L’ouvrage est divisé en quatre parties, dont la première aborde l’approche inclusive dans trois secteurs d’activités différents, soit l’éducation (Potvin sur les fondements, les principes d’action et les compétences professionnelles), le milieu municipal (Germain sur les rapports interethniques à Montréal) et l’emploi (Chicha sur les défis de la diversification de la main-d’oeuvre). La deuxième partie se penche sur la place accordée aux pratiques inclusives au sein de la formation professionnelle en gestion (Arcand, Tisserant et Leymarie sur le rôle du conseiller en gestion interculturelle) et en enseignement (McAndrew, Borri-Anadon, Larochelle-Audet et Potvin sur la formation initiale des maîtres, Estivalèzes sur les enseignants en éthique et culture religieuse, Bourhis, Carignan, Soufi et Tardif-Grenier sur la formation interculturelle des futurs maîtres). La troisième partie traite des enjeux soulevés par la rencontre entre chercheurs et praticiens dans l’accompagnement des milieux à la mise en oeuvre de pratiques inclusives (Armand sur la diversité linguistique en milieu scolaire, Saris et Amor sur la médiation dans la résolution des conflits familiaux, Le Gall, Xenocostas, Peat, Bereza et Walsh sur les professionnels de la santé et des services sociaux). La quatrième partie renverse le regard et donne la parole aux acteurs institutionnels et communautaires provenant des secteurs de l’éducation (Lemieux ainsi que Beaupré et Pierre), associatifs (Guyon), paragouvernementaux (Sarna ainsi que Akzam et Arcand) et municipaux (Fiore). Ces praticiens partagent leurs expériences et recommandations quant aux partenariats en recherche en vue de (l’amélioration de) la mise en pratique de l’approche inclusive.
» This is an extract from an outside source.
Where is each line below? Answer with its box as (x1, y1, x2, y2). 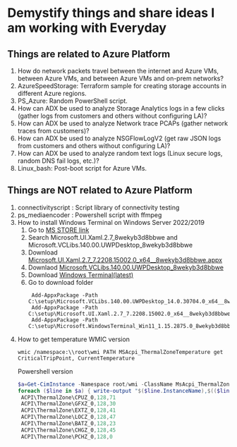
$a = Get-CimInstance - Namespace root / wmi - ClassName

En un sens, en terminant leur livre par le point de vue des acteurs institutionnels, les directrices de l’ouvrage sont restées fidèles à leurs objectifs et ont réussi à boucler la boucle : un croisement des regards apporté par des éclairages nouveaux sur l’approche inclusive en contexte institutionnel. Le panorama offert est particulièrement bienvenu, car il existe peu de synthèses sur la question et moins encore qui traitent des institutions au Québec. Toutefois, ce livre ne s’adresse pas seulement à un public québécois. Au contraire, si le contexte est particulier, les questions posées et les leçons à tirer se transposent facilement à d’autres situations, au Canada et ailleurs. En ce sens, il est dommage qu’on ait laissé le dernier mot à des réflexions particulières : ce qui manque à ce livre est une théorisation de la matière ou, du moins, une conclusion qui ferme véritablement la boucle, qui traverse intellectuellement et conceptuellement les seize contributions, qui réponde d’une façon synthétique aux questions clefs et qui nous présente une synthèse de ce que nous avons appris.